Simpler Diffusion (SiD2): 1.5 FID on ImageNet512 with pixel-space diffusion (2410.19324v1)

Abstract: Latent diffusion models have become the popular choice for scaling up diffusion models for high resolution image synthesis. Compared to pixel-space models that are trained end-to-end, latent models are perceived to be more efficient and to produce higher image quality at high resolution. Here we challenge these notions, and show that pixel-space models can in fact be very competitive to latent approaches both in quality and efficiency, achieving 1.5 FID on ImageNet512 and new SOTA results on ImageNet128 and ImageNet256. We present a simple recipe for scaling end-to-end pixel-space diffusion models to high resolutions. 1: Use the sigmoid loss (Kingma & Gao, 2023) with our prescribed hyper-parameters. 2: Use our simplified memory-efficient architecture with fewer skip-connections. 3: Scale the model to favor processing the image at high resolution with fewer parameters, rather than using more parameters but at a lower resolution. When combining these three steps with recently proposed tricks like guidance intervals, we obtain a family of pixel-space diffusion models we call Simple Diffusion v2 (SiD2).

Overview of "Simpler Diffusion (SiD2): 1.5 FID on ImageNet512 with Pixel-Space Diffusion"

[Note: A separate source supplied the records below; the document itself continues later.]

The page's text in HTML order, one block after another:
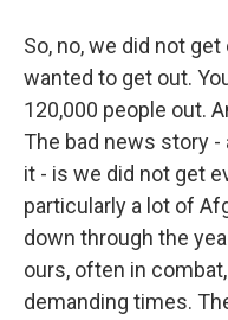
So, no, we did not
wanted to get out.
120,000 people out.
The bad news story
it - is we did not get
particularly a lot of
down through the
ours, often in
demanding times.
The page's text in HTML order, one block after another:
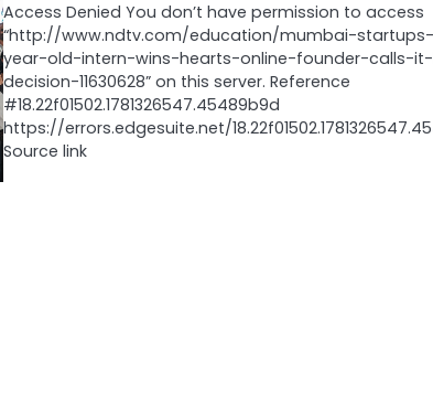
Access Denied You don’t have permission to access
“http://www.ndtv.com/education/mumbai-
year-old-intern-wins-hearts-online-founder-calls-
decision-11630628” on this server. Reference
#18.22f01502.1781326547.45489b9d
https://errors.edgesuite.net/
Source link
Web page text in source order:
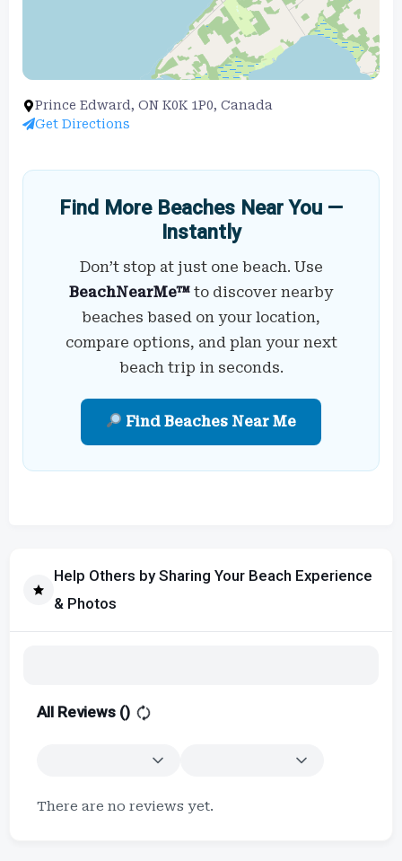
Prince Edward, ON K0K 1P0, Canada
Get Directions
Find More Beaches Near You —
Instantly
Don’t stop at just one beach. Use
BeachNearMe™ to discover nearby
beaches based on your location,
compare options, and plan your next
beach trip in seconds.
Find Beaches Near Me
Help Others by Sharing Your Beach Experience
& Photos
All Reviews ()
There are no reviews yet.
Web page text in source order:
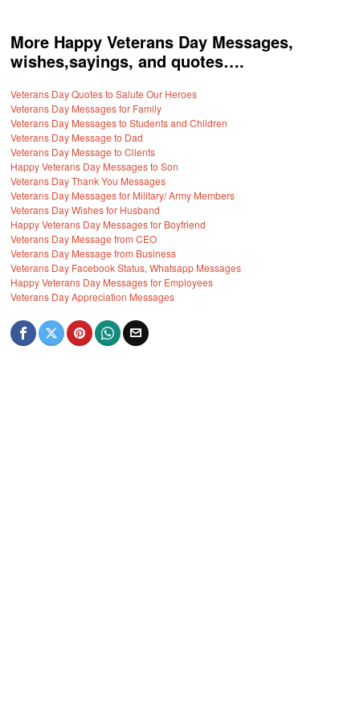
More Happy Veterans Day Messages,
wishes,sayings, and quotes….
Veterans Day Quotes to Salute Our Heroes
Veterans Day Messages for Family
Veterans Day Messages to Students and Children
Veterans Day Message to Dad
Veterans Day Message to Clients
Happy Veterans Day Messages to Son
Veterans Day Thank You Messages
Veterans Day Messages for Military/ Army Members
Veterans Day Wishes for Husband
Happy Veterans Day Messages for Boyfriend
Veterans Day Message from CEO
Veterans Day Message from Business
Veterans Day Facebook Status, Whatsapp Messages
Happy Veterans Day Messages for Employees
Veterans Day Appreciation Messages
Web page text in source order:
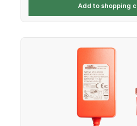
Add to shopping
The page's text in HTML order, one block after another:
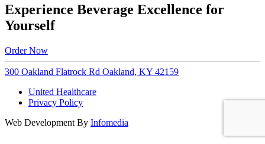
Experience Beverage Excellence for
Yourself
Order Now
300 Oakland Flatrock Rd Oakland, KY 42159
United Healthcare
Privacy Policy
Web Development By Infomedia
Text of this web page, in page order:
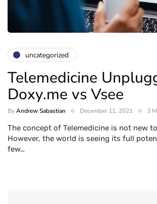
uncategorized
Telemedicine
Doxy.me vs Vsee
ByAndrew Sabastian December 11, 2021 3
The concept of Telemedicine is not new
However, the world is seeing its full
few…
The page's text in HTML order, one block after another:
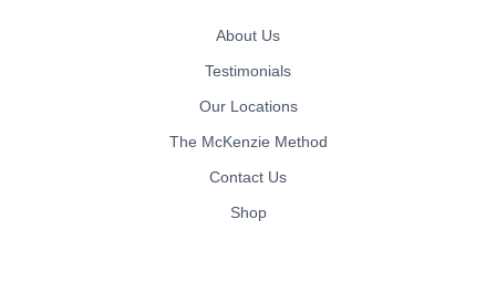
About Us
Testimonials
Our Locations
The McKenzie Method
Contact Us
Shop
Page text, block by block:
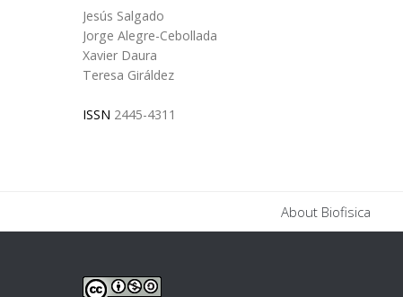
Jesús Salgado
Jorge Alegre-Cebollada
Xavier Daura
Teresa Giráldez
ISSN 2445-4311
About Biofisica
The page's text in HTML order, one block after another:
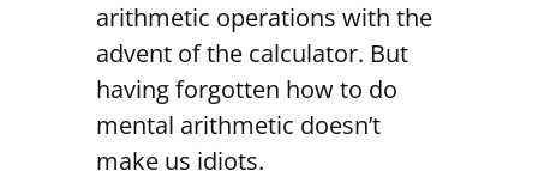
arithmetic operations with the
advent of the calculator. But
having forgotten how to do
mental arithmetic doesn’t
make us idiots.
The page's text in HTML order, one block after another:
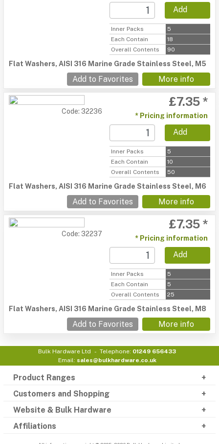
Add
Inner Packs
5
Each Contain
18
Overall Contents
90
Flat Washers, AISI 316 Marine Grade Stainless Steel, M5
Add to Favorites More info
Code: 32236
£7.35 *
* Pricing information
Add
Inner Packs
5
Each Contain
10
Overall Contents
50
Flat Washers, AISI 316 Marine Grade Stainless Steel, M6
Add to Favorites More info
Code: 32237
£7.35 *
* Pricing information
Add
Inner Packs
5
Each Contain
5
Overall Contents
25
Flat Washers, AISI 316 Marine Grade Stainless Steel, M8
Add to Favorites More info
Bulk Hardware Ltd Telephone: 01249 656433
Email: sales@bulkhardware.co.uk
Product Ranges
Customers and Shopping
Website & Bulk Hardware
Affiliations
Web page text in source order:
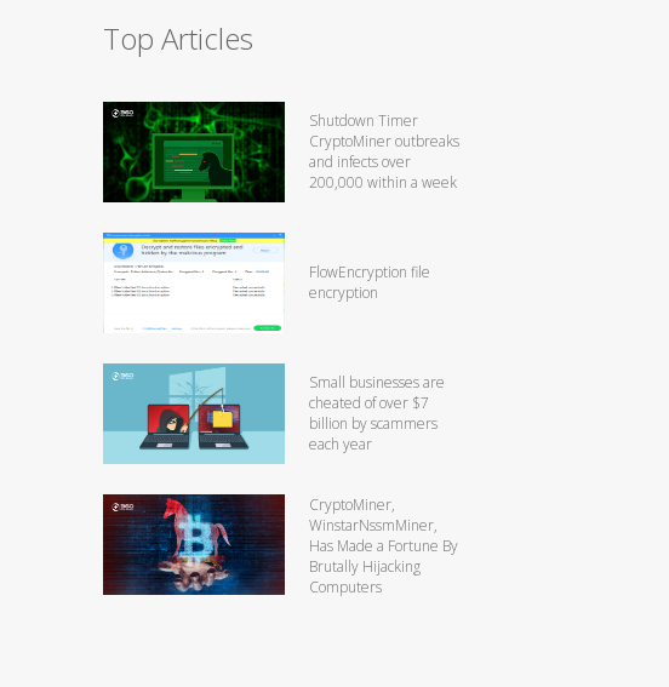
Top Articles
Shutdown Timer
CryptoMiner outbreaks
and infects over
200,000 within a week
FlowEncryption file
encryption
Small businesses are
cheated of over $7
billion by scammers
each year
CryptoMiner,
WinstarNssmMiner,
Has Made a Fortune By
Brutally Hijacking
Computers
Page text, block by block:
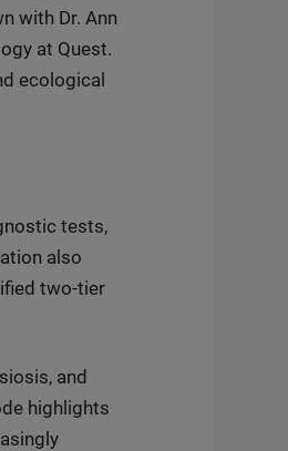
with Dr. Ann
at Quest.
ecological
tests,
also
two-tier
and
highlights
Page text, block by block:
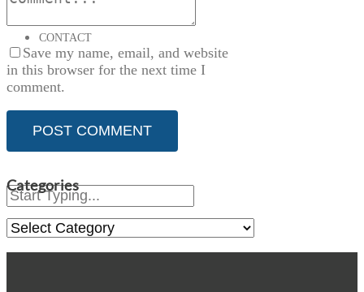
CONTACT
Save my name, email, and website
in this browser for the next time I
comment.
Categories
Categories
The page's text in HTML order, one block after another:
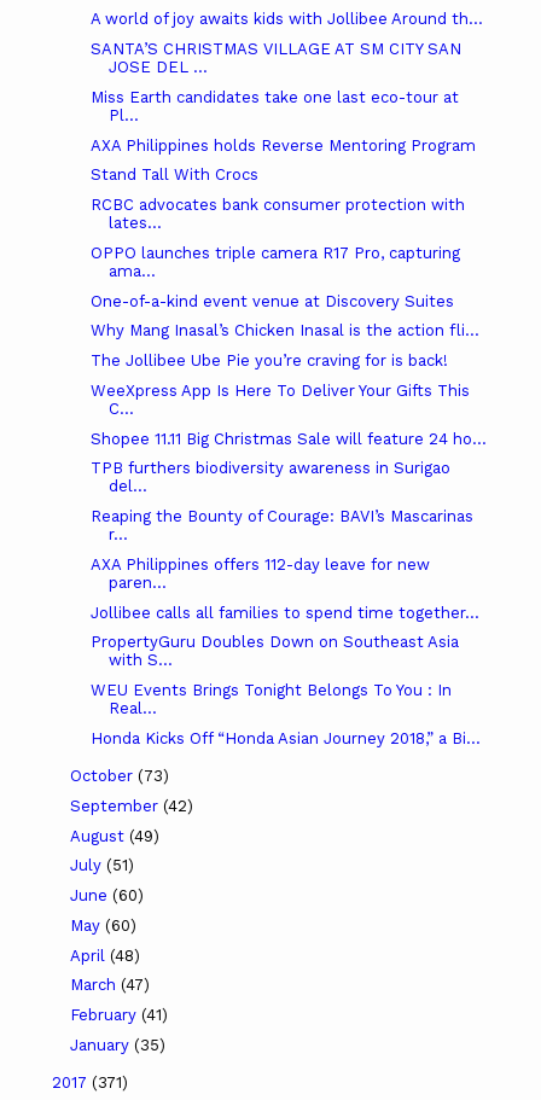
A world of joy awaits kids with Jollibee Around th...
SANTA’S CHRISTMAS VILLAGE AT SM CITY SAN
JOSE DEL ...
Miss Earth candidates take one last eco-tour at
Pl...
AXA Philippines holds Reverse Mentoring Program
Stand Tall With Crocs
RCBC advocates bank consumer protection with
lates...
OPPO launches triple camera R17 Pro, capturing
ama...
One-of-a-kind event venue at Discovery Suites
Why Mang Inasal’s Chicken Inasal is the action fli...
The Jollibee Ube Pie you’re craving for is back!
WeeXpress App Is Here To Deliver Your Gifts This
C...
Shopee 11.11 Big Christmas Sale will feature 24 ho...
TPB furthers biodiversity awareness in Surigao
del...
Reaping the Bounty of Courage: BAVI’s Mascarinas
r...
AXA Philippines offers 112-day leave for new
paren...
Jollibee calls all families to spend time together...
PropertyGuru Doubles Down on Southeast Asia
with S...
WEU Events Brings Tonight Belongs To You : In
Real...
Honda Kicks Off “Honda Asian Journey 2018,” a Bi...
October (73)
September (42)
August (49)
July (51)
June (60)
May (60)
April (48)
March (47)
February (41)
January (35)
2017 (371)

This paper challenges common perceptions regarding the efficiency and quality of latent diffusion models in high-resolution image synthesis by proposing an enhanced method for training end-to-end pixel-space diffusion models. The authors introduce a novel approach, resulting in a significant improvement over existing pixel-space models, achieving notable results such as a 1.5 FID on ImageNet512 and setting new state-of-the-art results on ImageNet128 and ImageNet256.

Key Contributions

The authors present three primary innovations:

1. Sigmoid Loss Function with Tuned Hyperparameters: By revisiting and refining the sigmoid loss from previous work, the authors demonstrate that pixel-space models can achieve improved performance compared to EDM-monotonic weightings, especially when balancing the shift of the sigmoid function with the resolution of the images being processed.
2. Flop Heavy Model Scaling: This involves reducing the patching size of the input rather than expanding the model's parameters or processing at lower resolutions. This approach ensures that the model is more computation-heavy rather than parameter-heavy, improving regularization, and allows for efficient fine-tuning from smaller resolutions without additional parameters.
3. Simplified Residual U-ViTs Architecture: By removing blockwise skip-connections and replacing them with single residual connections for each downsampling operation, the model simplifies its architecture and reduces memory consumption without sacrificing performance. This is particularly beneficial in larger models where skip-connections are less crucial.

Results and Comparisons

In terms of performance, SiD2 has surpassed other models in specific image resolutions. For ImageNet128 and ImageNet256, it achieves state-of-the-art FID scores, while on ImageNet512, it remains competitive with the best latent diffusion models like EDM2. The SiD2 model significantly reduces training computational requirements compared to its predecessors, while maintaining a high quality in image generation.

Implications and Future Directions

The implications of this work are twofold. Practically, it demonstrates that end-to-end pixel-space diffusion models can rival latent models in terms of quality and efficiency. This could alleviate the need for separate autoencoder training in many applications, facilitating a more streamlined approach to diffusion model training.

Theoretically, the work highlights that significant gains can be achieved by re-examining and simplifying existing model architectures and loss functions. One potential future direction could involve further exploration of the interactions between model architecture choices and loss functions to discover new paths for reducing computational overhead while maintaining or improving model accuracy and efficiency in high-resolution settings.

Overall, this research points towards a promising avenue in the pursuit of more efficient and high-quality diffusion models without relying heavily on latent variable architectures.